Records contained in a dataset:
*** Begin section ***

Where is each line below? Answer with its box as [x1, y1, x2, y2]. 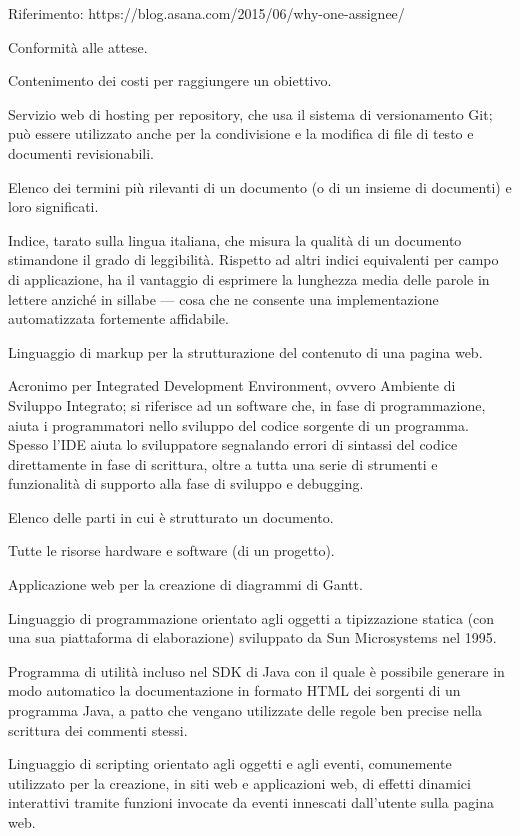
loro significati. [8, 196, 99, 217]
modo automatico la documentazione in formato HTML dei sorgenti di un [8, 680, 461, 701]
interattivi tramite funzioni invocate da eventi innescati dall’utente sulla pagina [8, 792, 494, 813]
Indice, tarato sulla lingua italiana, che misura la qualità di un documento [8, 229, 462, 250]
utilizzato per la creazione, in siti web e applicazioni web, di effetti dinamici [8, 772, 471, 793]
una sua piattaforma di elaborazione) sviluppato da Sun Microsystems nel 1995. [8, 627, 497, 648]
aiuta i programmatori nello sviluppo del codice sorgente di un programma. [8, 414, 469, 435]
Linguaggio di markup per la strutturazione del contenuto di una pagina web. [8, 341, 483, 362]
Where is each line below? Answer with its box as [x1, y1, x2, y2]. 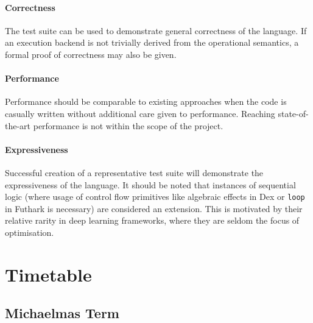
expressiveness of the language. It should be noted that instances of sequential [5, 178, 296, 191]
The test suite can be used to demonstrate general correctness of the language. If [5, 24, 307, 37]
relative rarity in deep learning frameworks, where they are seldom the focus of [5, 214, 300, 227]
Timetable [5, 261, 92, 286]
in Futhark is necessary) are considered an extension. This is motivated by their [5, 202, 303, 215]
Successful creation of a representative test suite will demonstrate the [5, 166, 264, 179]
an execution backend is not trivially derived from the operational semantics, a [5, 36, 299, 49]
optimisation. [5, 225, 54, 238]
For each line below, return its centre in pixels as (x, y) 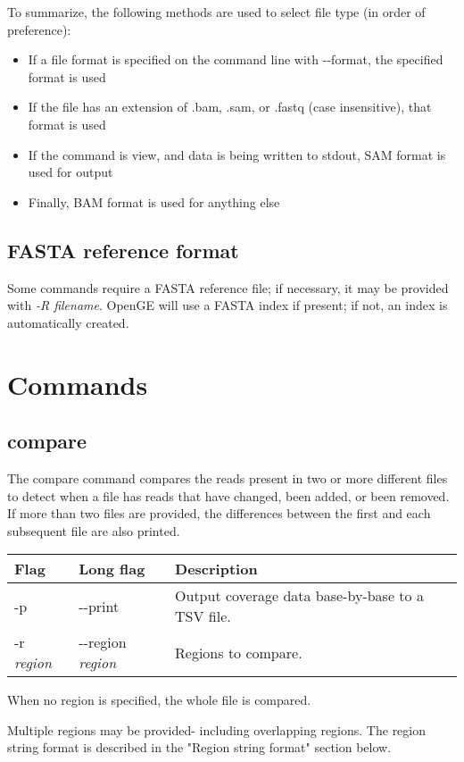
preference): (39, 29)
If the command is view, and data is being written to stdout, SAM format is (237, 154)
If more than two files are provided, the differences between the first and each (219, 513)
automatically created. (68, 322)
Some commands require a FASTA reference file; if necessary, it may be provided (228, 287)
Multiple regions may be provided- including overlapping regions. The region (217, 729)
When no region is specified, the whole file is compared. (159, 700)
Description (216, 569)
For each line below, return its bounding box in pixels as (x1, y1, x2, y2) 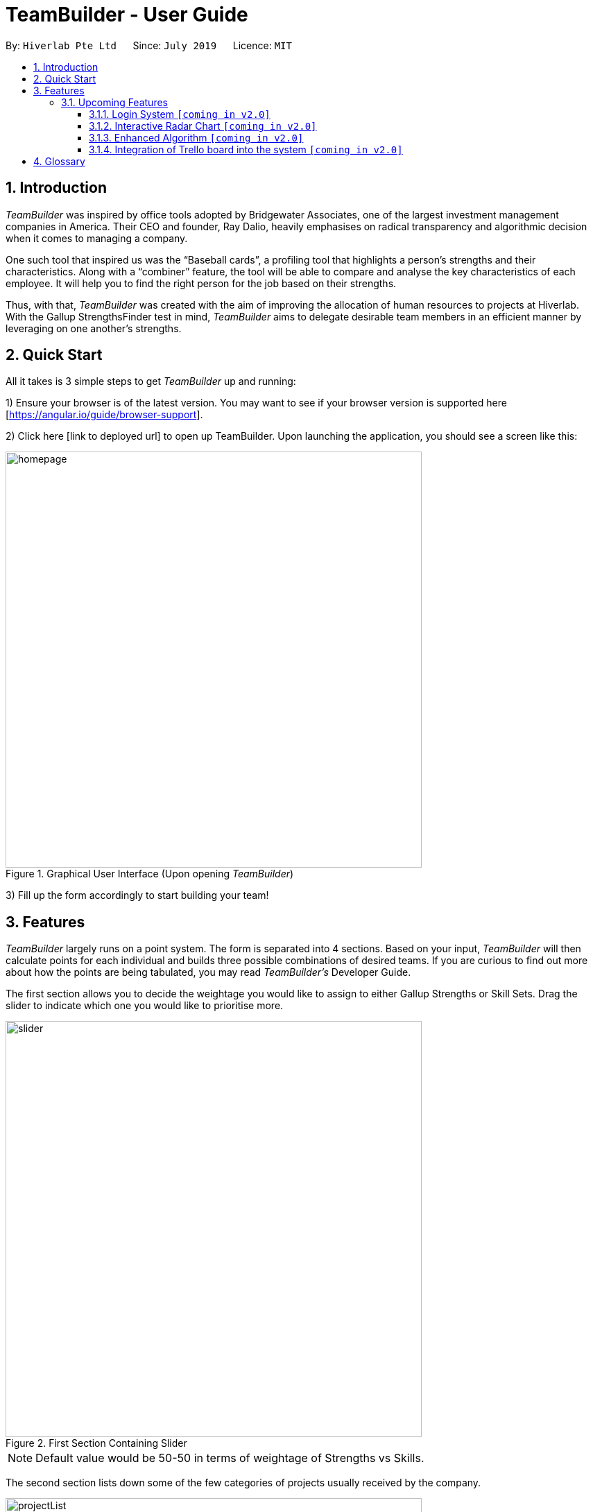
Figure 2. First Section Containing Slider (6, 1437, 187, 1450)
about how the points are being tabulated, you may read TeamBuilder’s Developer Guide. (6, 966, 411, 979)
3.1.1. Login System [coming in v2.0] (89, 108, 270, 120)
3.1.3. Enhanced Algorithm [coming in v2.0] (89, 131, 304, 144)
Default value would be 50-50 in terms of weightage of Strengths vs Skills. (35, 1451, 424, 1466)
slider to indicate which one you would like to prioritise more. (6, 999, 284, 1012)
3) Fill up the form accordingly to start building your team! (6, 889, 269, 902)
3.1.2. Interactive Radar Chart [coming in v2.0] (89, 119, 317, 132)

*** End section ***

# TASK DIRECTIONS
What lines of the data include the word "region"? Copy each of them.

# EXERCISE ANSWER
Multiple regions may be provided- including overlapping regions. The region (217, 729)
When no region is specified, the whole file is compared. (159, 700)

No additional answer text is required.